Stored items from a collection
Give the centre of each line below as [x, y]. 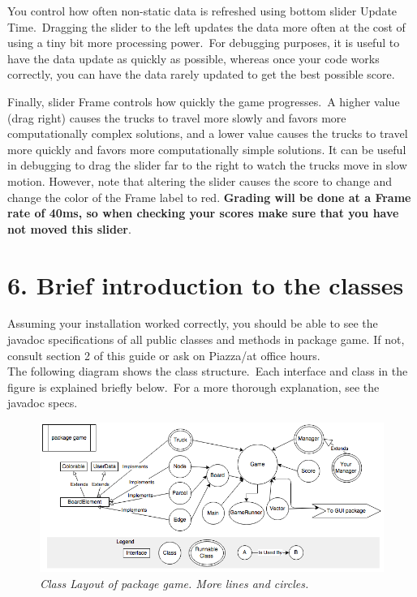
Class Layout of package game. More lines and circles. [174, 583]
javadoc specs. [43, 403]
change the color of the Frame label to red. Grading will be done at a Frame [209, 197]
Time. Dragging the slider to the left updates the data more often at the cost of [206, 26]
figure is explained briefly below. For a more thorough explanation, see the [193, 387]
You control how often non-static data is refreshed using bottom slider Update [202, 11]
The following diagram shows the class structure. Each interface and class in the [208, 371]
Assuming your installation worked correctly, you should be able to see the [193, 323]
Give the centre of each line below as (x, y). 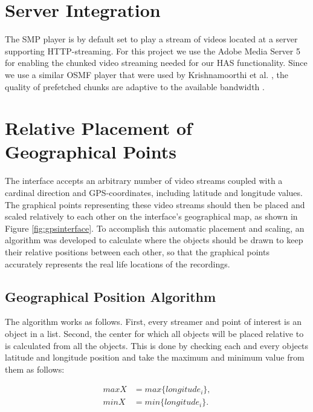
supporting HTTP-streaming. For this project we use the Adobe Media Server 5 (153, 51)
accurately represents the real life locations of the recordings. (118, 263)
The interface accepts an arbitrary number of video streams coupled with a (144, 181)
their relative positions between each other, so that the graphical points (137, 251)
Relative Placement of (98, 128)
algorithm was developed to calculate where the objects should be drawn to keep (154, 240)
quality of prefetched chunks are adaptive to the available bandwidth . (135, 86)
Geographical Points (91, 152)
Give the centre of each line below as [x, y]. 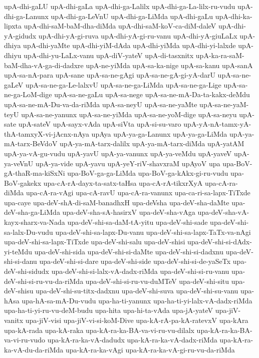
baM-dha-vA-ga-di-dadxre [44, 65]
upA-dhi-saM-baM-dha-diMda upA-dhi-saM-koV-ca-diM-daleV [120, 26]
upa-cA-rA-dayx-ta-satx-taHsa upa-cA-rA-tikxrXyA [123, 183]
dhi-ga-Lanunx [26, 16]
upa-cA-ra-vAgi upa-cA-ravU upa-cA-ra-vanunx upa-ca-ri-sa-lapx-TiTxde [138, 193]
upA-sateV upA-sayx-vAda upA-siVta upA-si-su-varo [100, 124]
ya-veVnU [19, 163]
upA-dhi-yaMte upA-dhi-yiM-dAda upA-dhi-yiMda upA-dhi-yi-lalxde [129, 45]
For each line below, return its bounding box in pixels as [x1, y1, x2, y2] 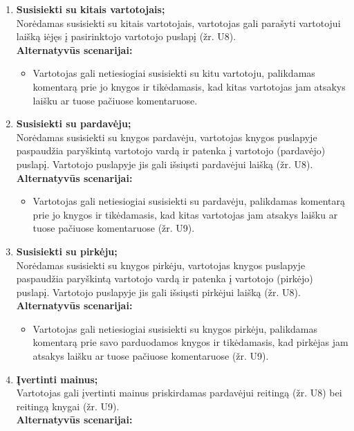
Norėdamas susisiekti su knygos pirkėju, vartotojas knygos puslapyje [16, 257, 306, 272]
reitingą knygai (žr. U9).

*Aim of the task*:
Please return only the lines from the top of the data through the line with "change the color", exactly as written, and drop every picture.

*Solution to this problem*:
Give the centre of each line below as [x, y]. 
Class Layout of package game. More lines and circles. [174, 583]
javadoc specs. [43, 403]
change the color of the Frame label to red. Grading will be done at a Frame [209, 197]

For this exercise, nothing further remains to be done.